- **Description of the task**
Match the string "tile" against each line below, and copy every line that matches.

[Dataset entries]
┄┄┄┄┄┄
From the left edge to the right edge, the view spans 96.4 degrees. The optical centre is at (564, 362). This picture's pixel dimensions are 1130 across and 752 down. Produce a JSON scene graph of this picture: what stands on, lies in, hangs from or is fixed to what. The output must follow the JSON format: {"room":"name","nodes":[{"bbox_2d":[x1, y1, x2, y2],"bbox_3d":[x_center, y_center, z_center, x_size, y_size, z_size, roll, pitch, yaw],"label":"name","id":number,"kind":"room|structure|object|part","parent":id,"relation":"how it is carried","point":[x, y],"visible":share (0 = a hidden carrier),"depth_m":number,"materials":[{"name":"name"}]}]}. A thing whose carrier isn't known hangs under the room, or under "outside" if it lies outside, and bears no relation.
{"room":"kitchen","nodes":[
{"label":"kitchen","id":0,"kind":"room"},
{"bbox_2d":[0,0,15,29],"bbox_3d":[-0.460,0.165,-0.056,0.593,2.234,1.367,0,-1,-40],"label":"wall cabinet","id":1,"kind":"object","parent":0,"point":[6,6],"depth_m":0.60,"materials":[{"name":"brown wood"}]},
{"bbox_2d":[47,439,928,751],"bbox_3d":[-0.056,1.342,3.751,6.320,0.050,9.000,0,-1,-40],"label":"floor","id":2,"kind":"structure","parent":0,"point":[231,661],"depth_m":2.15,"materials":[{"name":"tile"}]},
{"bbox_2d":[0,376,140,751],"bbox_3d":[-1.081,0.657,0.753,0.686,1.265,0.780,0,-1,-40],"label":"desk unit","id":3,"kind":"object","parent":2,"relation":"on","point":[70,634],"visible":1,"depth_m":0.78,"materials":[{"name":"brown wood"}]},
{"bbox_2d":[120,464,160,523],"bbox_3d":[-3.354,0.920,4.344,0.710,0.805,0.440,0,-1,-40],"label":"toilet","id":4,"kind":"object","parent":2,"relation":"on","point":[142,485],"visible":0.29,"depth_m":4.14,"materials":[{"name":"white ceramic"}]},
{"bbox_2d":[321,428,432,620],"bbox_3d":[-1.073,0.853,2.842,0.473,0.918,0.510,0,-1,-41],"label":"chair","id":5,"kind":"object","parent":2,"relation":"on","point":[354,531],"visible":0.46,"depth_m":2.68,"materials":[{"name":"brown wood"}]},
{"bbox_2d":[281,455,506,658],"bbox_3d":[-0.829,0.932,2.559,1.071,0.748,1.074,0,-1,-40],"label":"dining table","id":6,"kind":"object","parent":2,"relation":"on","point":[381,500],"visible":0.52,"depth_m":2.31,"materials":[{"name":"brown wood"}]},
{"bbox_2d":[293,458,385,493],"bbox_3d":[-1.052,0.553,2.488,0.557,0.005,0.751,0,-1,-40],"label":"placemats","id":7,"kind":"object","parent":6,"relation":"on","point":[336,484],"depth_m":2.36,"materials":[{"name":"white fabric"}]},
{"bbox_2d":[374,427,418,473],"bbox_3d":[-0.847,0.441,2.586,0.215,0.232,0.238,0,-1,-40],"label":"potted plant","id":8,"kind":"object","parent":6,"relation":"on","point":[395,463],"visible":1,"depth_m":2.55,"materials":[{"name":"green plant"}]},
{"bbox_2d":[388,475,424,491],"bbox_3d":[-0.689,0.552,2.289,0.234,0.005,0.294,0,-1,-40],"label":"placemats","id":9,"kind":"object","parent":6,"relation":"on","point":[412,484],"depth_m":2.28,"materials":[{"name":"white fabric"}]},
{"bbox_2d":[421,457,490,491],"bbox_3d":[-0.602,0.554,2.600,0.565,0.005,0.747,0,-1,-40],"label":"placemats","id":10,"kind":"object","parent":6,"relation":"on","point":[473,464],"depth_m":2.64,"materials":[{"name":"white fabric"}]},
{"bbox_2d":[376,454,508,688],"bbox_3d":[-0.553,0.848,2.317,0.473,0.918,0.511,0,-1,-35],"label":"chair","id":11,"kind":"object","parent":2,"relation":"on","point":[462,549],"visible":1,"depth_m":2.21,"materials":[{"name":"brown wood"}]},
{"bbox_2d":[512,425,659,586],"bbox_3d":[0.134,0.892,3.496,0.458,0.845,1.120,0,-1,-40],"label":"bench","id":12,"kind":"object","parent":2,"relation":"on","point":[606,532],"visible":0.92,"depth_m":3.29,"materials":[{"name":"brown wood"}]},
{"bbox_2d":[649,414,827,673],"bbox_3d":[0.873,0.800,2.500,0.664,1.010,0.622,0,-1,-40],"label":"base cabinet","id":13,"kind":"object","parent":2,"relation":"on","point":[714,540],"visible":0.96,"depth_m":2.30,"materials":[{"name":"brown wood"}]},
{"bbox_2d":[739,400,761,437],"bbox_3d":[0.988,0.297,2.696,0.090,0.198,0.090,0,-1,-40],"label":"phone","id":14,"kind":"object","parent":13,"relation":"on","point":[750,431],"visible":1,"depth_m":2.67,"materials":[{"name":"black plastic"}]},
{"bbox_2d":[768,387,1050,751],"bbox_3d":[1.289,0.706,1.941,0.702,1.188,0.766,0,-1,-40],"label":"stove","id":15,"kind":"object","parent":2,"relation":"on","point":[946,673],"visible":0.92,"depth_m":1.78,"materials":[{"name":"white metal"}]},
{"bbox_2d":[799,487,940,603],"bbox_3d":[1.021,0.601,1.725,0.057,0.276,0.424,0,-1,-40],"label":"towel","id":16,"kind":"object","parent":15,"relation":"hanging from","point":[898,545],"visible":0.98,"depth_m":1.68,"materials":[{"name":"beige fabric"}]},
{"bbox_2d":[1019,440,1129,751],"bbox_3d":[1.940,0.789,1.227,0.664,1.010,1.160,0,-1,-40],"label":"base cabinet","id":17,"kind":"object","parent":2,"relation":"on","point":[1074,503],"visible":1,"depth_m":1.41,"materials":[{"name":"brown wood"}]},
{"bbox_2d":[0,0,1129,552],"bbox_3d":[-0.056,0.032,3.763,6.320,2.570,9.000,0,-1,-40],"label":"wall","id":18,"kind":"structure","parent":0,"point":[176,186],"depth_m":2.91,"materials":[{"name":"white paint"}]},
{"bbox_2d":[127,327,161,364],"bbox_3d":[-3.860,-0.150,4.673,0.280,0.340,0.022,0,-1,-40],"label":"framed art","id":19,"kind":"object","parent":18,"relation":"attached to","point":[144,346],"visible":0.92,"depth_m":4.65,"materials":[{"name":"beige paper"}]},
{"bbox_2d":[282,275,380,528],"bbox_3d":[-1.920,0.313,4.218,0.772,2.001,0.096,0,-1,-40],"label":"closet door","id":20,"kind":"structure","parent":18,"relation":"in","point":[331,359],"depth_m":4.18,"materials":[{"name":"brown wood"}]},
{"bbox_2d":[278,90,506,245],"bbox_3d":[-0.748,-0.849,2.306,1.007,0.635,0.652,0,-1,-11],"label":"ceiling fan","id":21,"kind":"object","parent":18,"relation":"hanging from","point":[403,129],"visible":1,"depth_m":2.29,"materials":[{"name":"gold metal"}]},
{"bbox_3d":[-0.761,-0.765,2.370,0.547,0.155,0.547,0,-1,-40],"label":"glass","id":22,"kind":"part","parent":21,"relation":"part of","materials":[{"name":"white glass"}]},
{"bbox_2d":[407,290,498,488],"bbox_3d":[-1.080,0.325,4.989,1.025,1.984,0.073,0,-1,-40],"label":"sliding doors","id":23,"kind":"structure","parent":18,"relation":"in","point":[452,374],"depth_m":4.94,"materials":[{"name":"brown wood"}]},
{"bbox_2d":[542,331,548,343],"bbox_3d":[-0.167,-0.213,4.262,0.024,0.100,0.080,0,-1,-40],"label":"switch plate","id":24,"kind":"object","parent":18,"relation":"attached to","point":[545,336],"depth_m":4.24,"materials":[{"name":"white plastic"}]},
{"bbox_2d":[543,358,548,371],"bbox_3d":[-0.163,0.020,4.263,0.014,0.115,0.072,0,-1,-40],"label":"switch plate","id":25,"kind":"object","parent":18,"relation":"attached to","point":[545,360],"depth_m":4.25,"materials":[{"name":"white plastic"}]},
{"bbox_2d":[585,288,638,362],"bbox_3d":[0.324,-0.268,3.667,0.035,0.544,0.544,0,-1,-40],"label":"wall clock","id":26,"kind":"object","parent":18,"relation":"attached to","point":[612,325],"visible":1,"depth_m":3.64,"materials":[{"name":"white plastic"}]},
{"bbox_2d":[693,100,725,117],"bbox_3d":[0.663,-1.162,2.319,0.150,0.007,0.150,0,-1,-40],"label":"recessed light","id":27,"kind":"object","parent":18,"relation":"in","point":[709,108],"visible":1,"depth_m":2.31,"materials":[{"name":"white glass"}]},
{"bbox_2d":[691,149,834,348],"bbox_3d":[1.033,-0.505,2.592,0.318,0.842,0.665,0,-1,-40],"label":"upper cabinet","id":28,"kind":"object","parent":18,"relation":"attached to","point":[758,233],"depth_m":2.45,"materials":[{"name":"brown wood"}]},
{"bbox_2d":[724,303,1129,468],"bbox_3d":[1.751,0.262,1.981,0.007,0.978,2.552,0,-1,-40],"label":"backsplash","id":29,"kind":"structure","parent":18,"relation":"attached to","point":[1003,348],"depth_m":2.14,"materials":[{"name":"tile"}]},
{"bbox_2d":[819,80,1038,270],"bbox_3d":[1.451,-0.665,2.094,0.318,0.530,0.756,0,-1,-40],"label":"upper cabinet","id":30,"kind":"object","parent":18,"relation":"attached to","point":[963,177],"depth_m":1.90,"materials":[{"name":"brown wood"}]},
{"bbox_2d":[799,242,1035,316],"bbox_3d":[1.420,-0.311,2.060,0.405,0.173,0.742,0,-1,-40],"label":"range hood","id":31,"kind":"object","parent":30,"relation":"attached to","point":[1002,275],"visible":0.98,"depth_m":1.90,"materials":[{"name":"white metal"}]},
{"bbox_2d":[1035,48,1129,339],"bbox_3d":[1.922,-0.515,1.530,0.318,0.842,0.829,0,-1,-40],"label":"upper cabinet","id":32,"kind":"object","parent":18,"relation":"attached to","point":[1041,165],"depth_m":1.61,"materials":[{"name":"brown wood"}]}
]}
┄┄┄┄┄┄
- **Solution to the exercise**
{"bbox_2d":[47,439,928,751],"bbox_3d":[-0.056,1.342,3.751,6.320,0.050,9.000,0,-1,-40],"label":"floor","id":2,"kind":"structure","parent":0,"point":[231,661],"depth_m":2.15,"materials":[{"name":"tile"}]},
{"bbox_2d":[724,303,1129,468],"bbox_3d":[1.751,0.262,1.981,0.007,0.978,2.552,0,-1,-40],"label":"backsplash","id":29,"kind":"structure","parent":18,"relation":"attached to","point":[1003,348],"depth_m":2.14,"materials":[{"name":"tile"}]},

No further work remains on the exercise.